The emergence of emotion analytics—the process of recording and analysing emotional responses to ads—offers new ways to measure and quickly adapt marketing messages. Powered by cheap yet sophisticated sensors, cameras and machine learning, it can result in additional insights to traditional market research methods such as surveys and web analytics.
Most significantly, emotion analytics captures valuable System 1 data (people’s immediate, visceral, and emotion-driven responses and way of thinking) that is often difficult to articulate, yet it’s this thinking that is understood to play up to a 90% role in brand affinity and purchasing decisions.
Via real-time remote panels, we can measure the subtleties of micro-expressions, eye movements, heart rate, and breathing—the signifiers of emotions that contribute directly to brand affinity and purchasing decisions. These are important, considering that advertising campaigns with purely emotional content perform twice as well as those with only rational content, according to the IPA Databank study.
A number of emotion analytics firms, such as Realeyes, Affectiva, and Sensum, are now converting this System 1 data into appropriate, actionable metrics. Ultimately, this is empowering marketers to:
Determine What Creative Will Work
Experience and gut feel from ad creators and marketers has always been supported by creative testing. By applying emotion analytics, marketers can eliminate guesswork to understand precisely what parts of their video content engage, as well as exactly where they are losing viewers or eliciting an undesired emotion. Whether looking at a 15-second pre-roll or an hour-long webinar, marketers have a better opportunity to make sure content is seen—and felt—by the right people: a critical factor for video and interactive adverts that are especially costly to produce.
Power Up Programmatic Targeting
Information about audiences’ online behaviours and preferences already fuels most programmatic targeting. Integrating emotion analytics data could add System 1 reactions, or even likely emotional states, to that profile data. In practice, this enables us to deliver the right message at the precise micro moment of emotional warmth and receptivity, avoiding the risk of annoying or inappropriate messaging. On this point, it’s worth noting the nuances of positive and negative emotional responses. Effective stories deliver an emotional arc, whereby sadness, confusion, or concern in subjects doesn’t mean an ad isn’t working—in fact, it can mean quite the opposite.

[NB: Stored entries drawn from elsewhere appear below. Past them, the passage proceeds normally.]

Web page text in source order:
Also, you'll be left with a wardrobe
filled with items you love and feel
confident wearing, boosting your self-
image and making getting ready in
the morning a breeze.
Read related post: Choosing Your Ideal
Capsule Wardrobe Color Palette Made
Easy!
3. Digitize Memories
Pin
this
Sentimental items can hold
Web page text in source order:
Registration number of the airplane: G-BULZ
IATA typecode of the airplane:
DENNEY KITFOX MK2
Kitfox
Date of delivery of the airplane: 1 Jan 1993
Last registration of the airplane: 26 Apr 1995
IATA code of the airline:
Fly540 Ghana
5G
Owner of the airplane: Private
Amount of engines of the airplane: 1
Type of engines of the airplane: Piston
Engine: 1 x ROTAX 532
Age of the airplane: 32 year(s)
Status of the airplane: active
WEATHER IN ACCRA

As a rule of thumb, a highly engaged audience will reflect the themes of the creative: expressions of concern or disgust to an ad portraying germs that need to be killed by a cleaning product would be considered desired responses.
Deliver Ultra-Precise Creative
Programmatic advertising requires ever more variations of adaptive and quality creative. Many marketers struggle to produce and manage the volume of creative variants required. While behavioural analytics and dynamic content optimisation (DCO) now increasingly decide what creative appears on screens, emotion analytics data can help inform which delivers the best impression, thus eliminating waste, driving efficiency, and powering more meaningful engagements. Provider Realeyes builds a compelling case for the use of emotion tests that can predict long-term sales impact with up to 75% accuracy, particularly important for high-cost, high-stakes environments where there’s no room for error.

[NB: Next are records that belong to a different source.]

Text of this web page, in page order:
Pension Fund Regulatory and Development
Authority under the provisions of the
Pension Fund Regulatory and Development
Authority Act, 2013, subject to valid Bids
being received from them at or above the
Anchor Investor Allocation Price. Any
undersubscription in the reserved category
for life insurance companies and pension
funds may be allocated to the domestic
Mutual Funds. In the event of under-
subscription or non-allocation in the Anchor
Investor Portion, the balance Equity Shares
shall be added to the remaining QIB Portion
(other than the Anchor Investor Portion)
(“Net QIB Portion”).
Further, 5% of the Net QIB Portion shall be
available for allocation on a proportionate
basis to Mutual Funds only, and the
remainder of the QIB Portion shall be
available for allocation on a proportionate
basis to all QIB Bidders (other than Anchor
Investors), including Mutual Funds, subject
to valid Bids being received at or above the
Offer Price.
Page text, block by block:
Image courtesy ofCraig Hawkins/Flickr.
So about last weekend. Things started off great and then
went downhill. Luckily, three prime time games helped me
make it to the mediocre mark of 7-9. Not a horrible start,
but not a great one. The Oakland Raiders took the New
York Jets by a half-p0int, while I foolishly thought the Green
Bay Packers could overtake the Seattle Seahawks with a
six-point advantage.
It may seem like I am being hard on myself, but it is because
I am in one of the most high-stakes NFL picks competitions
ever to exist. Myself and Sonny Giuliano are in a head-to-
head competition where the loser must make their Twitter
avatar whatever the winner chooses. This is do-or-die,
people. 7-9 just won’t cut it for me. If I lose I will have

At this nascent stage, emotion analytics requires ethical and moral considerations. Our online identity and behaviour are increasingly being scrutinised for marketing purposes, and issues of privacy are already high on the agenda. The upcoming GDPR (General Data Protection Regulation) rules will require companies to take this issue far more seriously in the coming months.

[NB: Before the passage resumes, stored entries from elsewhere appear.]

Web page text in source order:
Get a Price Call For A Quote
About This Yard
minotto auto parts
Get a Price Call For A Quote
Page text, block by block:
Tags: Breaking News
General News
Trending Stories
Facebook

For marketers, the constant core principles relating to any data-led technology remain front of mind. We have to be transparent, making clear upfront what we’re measuring, why, and how users’ data will be applied. There has to be a clear value exchange, whereby users have an incentive to opt in and allow greater measurement of their information. This could mean offering improvements to user experience, or an attractive novelty factor.
Finally, marketers will need to be flexible enough to allow for alternative types of value exchange, perhaps with a survey, or a phone call using vocal analysis. As with all preceding data advances, consumers come first.
Marketers have long had access to technology that helps them measure and predict emotional responses to content. Recent developments in sensor technologies, however, and the proliferation of smart media devices and cloud computing services have moved this on from the unwieldy, expensive realm of R&D and experimentation to practical, accurate indicator of actual marketing success. For those wanting to understand how to target their efforts more confidently and precisely, while delivering great results in the long term, emotion analytics is an increasingly viable option.